## 10 April 2010

### TRIE data structure Part 5 : Complexity Analysis

Now that we've seen the basic operations on how to work with a TRIE, we shall now see the space and time complexities in order to get a real feel of how good a TRIE data structure is. Lets take the two important operations INSERT and SEARCH to measure the complexity.

INSERT operation first. Lets always take into account the worst case timing first and later convince ourselves of the practical timings. For every Node in the TRIE we had something called as Collection where the Collection can be either a Set or a List. If we choose Set, the order of whatever operation we perform over that will be in O(1) time, whereas if we use a LinkedList the number of comparisons at worst will be 26 (the number of alphabets). So for moving from one node to another, there will be at least 26 comparisons will be required at each step.

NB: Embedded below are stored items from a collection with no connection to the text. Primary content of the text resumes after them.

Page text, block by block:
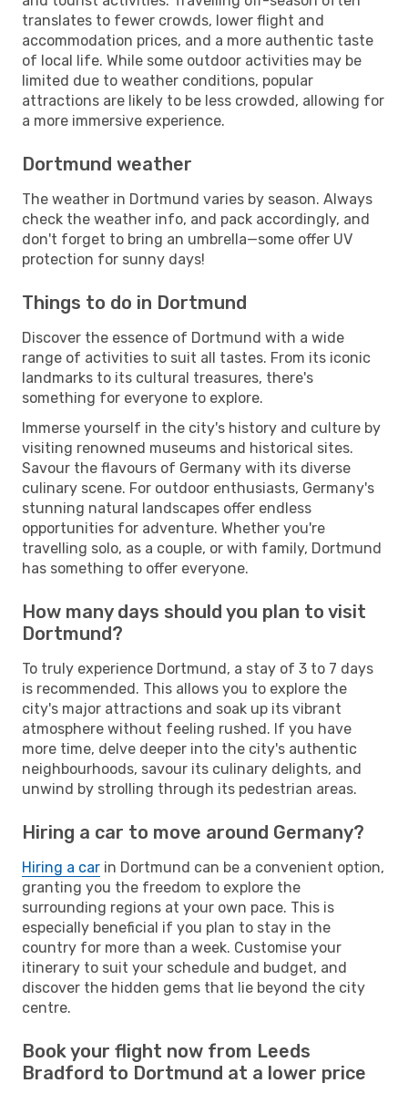
translates to fewer crowds, lower flight and
accommodation prices, and a more authentic taste
of local life. While some outdoor activities may be
limited due to weather conditions, popular
attractions are likely to be less crowded, allowing for
a more immersive experience.
Dortmund weather
The weather in Dortmund varies by season. Always
check the weather info, and pack accordingly, and
don't forget to bring an umbrella—some offer UV
protection for sunny days!
Things to do in Dortmund
Discover the essence of Dortmund with a wide
range of activities to suit all tastes. From its iconic
landmarks to its cultural treasures, there's
something for everyone to explore.
Immerse yourself in the city's history and culture by
visiting renowned museums and historical sites.
Savour the flavours of Germany with its diverse
culinary scene. For outdoor enthusiasts, Germany's
stunning natural landscapes offer endless
opportunities for adventure. Whether you're
travelling solo, as a couple, or with family, Dortmund
has something to offer everyone.
How many days should you plan to visit
Dortmund?
To truly experience Dortmund, a stay of 3 to 7 days
is recommended. This allows you to explore the
city's major attractions and soak up its vibrant
atmosphere without feeling rushed. If you have
more time, delve deeper into the city's authentic
neighbourhoods, savour its culinary delights, and
unwind by strolling through its pedestrian areas.
Hiring a car to move around Germany?
Hiring a car in Dortmund can be a convenient option,
granting you the freedom to explore the
surrounding regions at your own pace. This is
especially beneficial if you plan to stay in the
country for more than a week. Customise your
itinerary to suit your schedule and budget, and
discover the hidden gems that lie beyond the city
centre.
Book your flight now from Leeds
Bradford to Dortmund at a lower price

Having these in mind, for inserting a word of length 'k' we need (k * 26) comparisons. By Applying the Big O notation it becomes O(k) which will be again O(1). Thus insert operations are performed in constant time irrespective of the length of the input string (this might look lik an understatement, but if we make the length of the input string a worst case maximum, this sentence holds true).

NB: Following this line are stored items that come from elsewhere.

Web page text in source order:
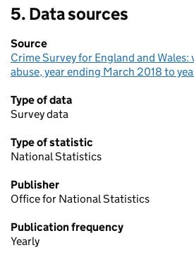
5. Data sources
Source
Crime Survey for England and
abuse, year ending March 2018 to
Type of data
Survey data
Type of statistic
National Statistics
Publisher
Office for National Statistics
Publication frequency
Yearly
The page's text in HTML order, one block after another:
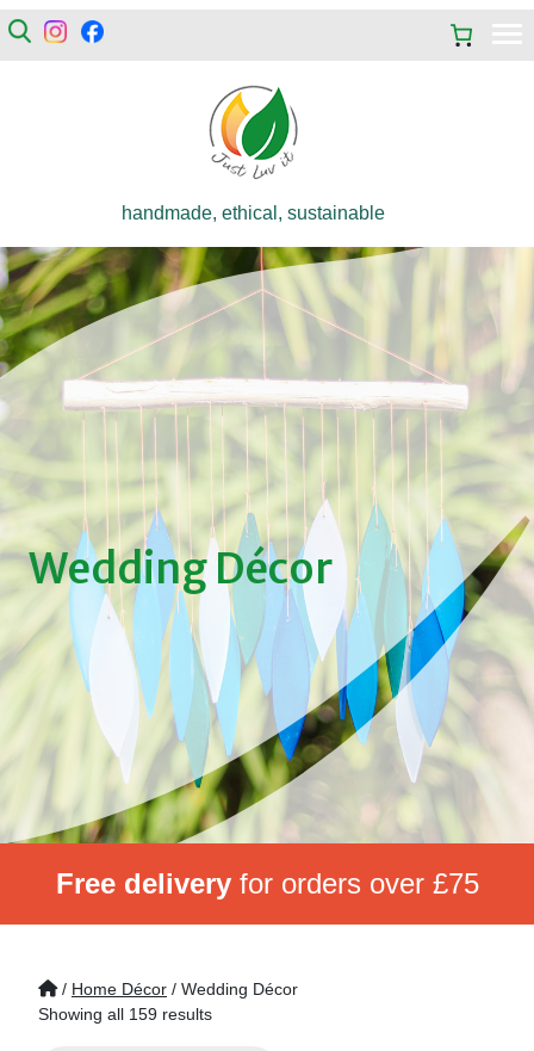
handmade, ethical, sustainable
Wedding Décor
Free deliveryfor orders over £75
/ Home Décor / Wedding Décor
Showing all 159 results
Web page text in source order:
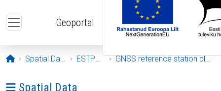
Geoportal
Opening page
Spatial Data ESTPOS GNSS reference station plots
Ava menüü: Spatial Data
Spatial Data
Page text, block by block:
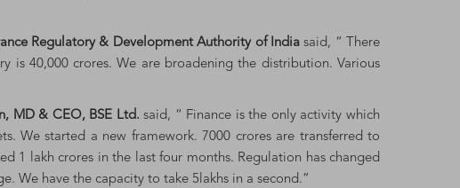
Regulatory & Development Authority of Indiasaid, “ There
is 40,000 crores. We are broadening the distribution. Various
MD & CEO, BSE Ltd. said, “ Finance is the only activity which
We started a new framework. 7000 crores are transferred to
1 lakh crores in the last four months. Regulation has changed
We have the capacity to take 5lakhs in a second.”

Same holds true for the search operation as well. The search operation exactly performs the way the insert does and its order is O(k*26) = O(1).

Unknown said...

Hey, How come O(k) became O(1) in the above explanation? Could you pls clarify me?

BragBoy said...

@chiranjeevi:
To understand this, you will have to have a deep knowledge on what "Order" means. The Big O notation is used to tell how the complexity increases according to the increase in the input space. For TRIE ADT, the input space is the number of words that we use. Assume we have 10 words, the insert operation will take a total of its word length multiplied by the 26 letters in the linked list. Which will be equal to k*26. Applying Big O we have O(k*26) = O(1). The reason is this does not depend upon the increase in the number of words that the TRIE is going to have.
Even if the TRIE has a billion words, the insert operation will take a constant time of k*26 which is irrespective of 'n'. So, if you plot a curve you could see that its constant and in Big O terms, it is called as O(1) or constant time insertion.
Hope this helps.

Unknown said...

Thankyou very much for the clarification. Now, I got it.

BragBoy said...

@chiranjeevi: Happy to help!

Balaji, said...

is ther c code for this..

Anonymous said...

Very good explanation. To the point and in Java :)

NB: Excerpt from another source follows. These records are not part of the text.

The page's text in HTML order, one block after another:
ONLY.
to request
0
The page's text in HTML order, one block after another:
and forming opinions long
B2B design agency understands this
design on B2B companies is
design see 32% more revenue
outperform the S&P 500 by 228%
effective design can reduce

Very well explained!! great post.

BragBoy said...

Thanks Ramya for stopping by!

Unknown said...

Can you give me any idea how can i compare 2 tries?

Unknown said...

Excellent job. You should write a book on all data structures. Another thing is that you wrote the algo..after giving the code for insert and search. If algo could have been discussed first, it would have been a bit easier to understand for new bees like me.
Anyways, it was very good.
Thanks.